BEGIN The records
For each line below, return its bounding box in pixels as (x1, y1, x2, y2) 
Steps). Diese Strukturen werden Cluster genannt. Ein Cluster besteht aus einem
END The records
BEGIN The records
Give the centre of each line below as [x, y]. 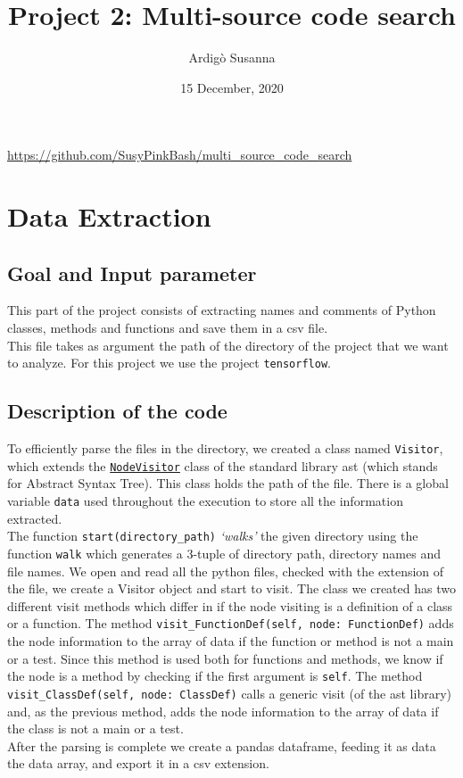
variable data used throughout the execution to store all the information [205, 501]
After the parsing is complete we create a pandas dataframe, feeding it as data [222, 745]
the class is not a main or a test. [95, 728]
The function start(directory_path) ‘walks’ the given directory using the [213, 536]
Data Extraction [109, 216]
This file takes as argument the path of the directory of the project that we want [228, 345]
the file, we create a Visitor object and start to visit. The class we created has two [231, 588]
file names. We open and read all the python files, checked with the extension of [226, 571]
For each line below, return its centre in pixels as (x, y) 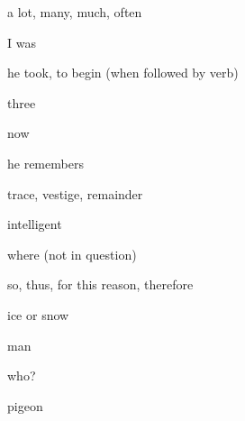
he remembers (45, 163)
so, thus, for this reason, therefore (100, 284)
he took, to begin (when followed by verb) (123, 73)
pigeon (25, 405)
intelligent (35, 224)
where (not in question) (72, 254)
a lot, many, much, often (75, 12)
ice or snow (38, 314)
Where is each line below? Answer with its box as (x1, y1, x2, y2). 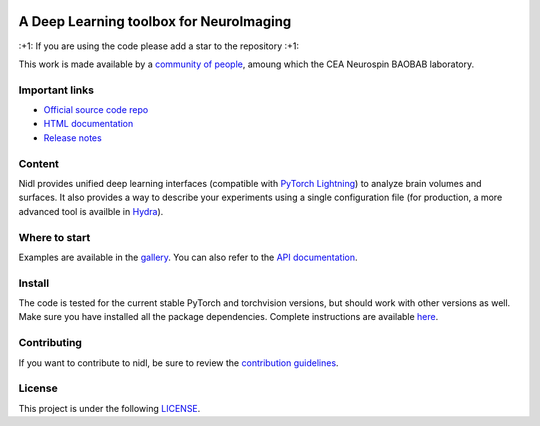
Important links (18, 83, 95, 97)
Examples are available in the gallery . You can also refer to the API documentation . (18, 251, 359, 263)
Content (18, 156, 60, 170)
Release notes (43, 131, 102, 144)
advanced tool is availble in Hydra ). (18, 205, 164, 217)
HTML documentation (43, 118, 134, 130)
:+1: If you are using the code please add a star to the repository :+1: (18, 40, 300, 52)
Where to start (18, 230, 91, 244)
END The records
> Instructions for the task
Show each line in the data where the string "class" appears.

> Exercise solution
the class is not a main or a test. [95, 728]
the file, we create a Visitor object and start to visit. The class we created has two [231, 588]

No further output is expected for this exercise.